Warring factions broke out online Thursday night, angrily waving flags of white and gold or black and blue. A bad photo of a striped dress popped up on Tumblr yesterday, and it exploded social media sites through the night, even splitting families into conflicting camps. Others swore the colors shifted back and forth in an optical illusion worthy of David Copperfield.
The black and blue supporters were vindicated when another photo of the same dress, in slightly better lighting, definitively showed its true colors. Still, knowing the colors doesn’t necessarily change how a person perceives the dress.
“Your brain perceives different colors in an image based on their context within that image and based upon our previous experiences with daylight and shadows,” said Michael Fox, a neuroscientist at the Virginia Tech Carilion Research Institute. Fox is an expert on the neural circuits underlying visual system function. “If your brain assumes the dress was photographed in a shadow, it compensates and you perceive a white and gold dress. If your brain interprets the photo as being overexposed or in extremely bright daylight, your brain compensates in the other direction and you see the black and blue colors.”

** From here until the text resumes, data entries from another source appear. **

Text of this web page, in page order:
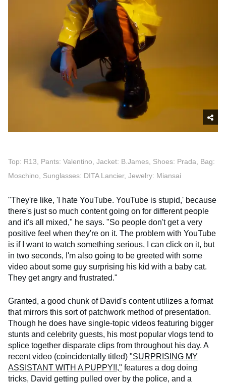
Top: R13, Pants: Valentino, Jacket: B.James, Shoes: Prada, Bag:
Moschino, Sunglasses: DITA Lancier, Jewelry: Miansai
"They're like, 'I hate YouTube. YouTube is stupid,' because
there's just so much content going on for different people
and it's all mixed," he says. "So people don't get a very
positive feel when they're on it. The problem with YouTube
is if I want to watch something serious, I can click on it, but
in two seconds, I'm also going to be greeted with some
video about some guy surprising his kid with a baby cat.
They get angry and frustrated."
Granted, a good chunk of David's content utilizes a format
that mirrors this sort of patchwork method of presentation.
Though he does have single-topic videos featuring bigger
stunts and celebrity guests, his most popular vlogs tend to
splice together disparate clips from throughout his day. A
recent video (coincidentally titled) "SURPRISING MY
ASSISTANT WITH A PUPPY!!," features a dog doing
tricks, David getting pulled over by the police, and a

Our eyes aren’t playing tricks, then. We’re all taking in the same visual information – we all see the same colors. It’s how our brains rank the surrounding information that decides the colors we perceive.
Then why do the colors seem to shift for some people? There’s a lot of surrounding information that we’re taking in. It’s not just the apparent shadow cast on the dress, or the light flare to the right of the dress. There’s also the light from the rooms we’re sitting in, the light from the devices on which we’re viewing the dress, the tilt of the screens, the tilt of our heads, whether we’re wearing glasses. All of these little things heavily influence how our brains choose to interpret the image. The image above, from Wired, shows how the dress can appear to change colors.
Basically, we’re all right. Just some of us are more right.
For more fun and confusion, check out these color illusions from the Lottolab Studio, a perception research group.
Disclaimer: I’ve seen the other photos. I understand the optical illusion of colors and shadows. I know, empirically, the dress is blue and black. And, yet, I still see white and gold.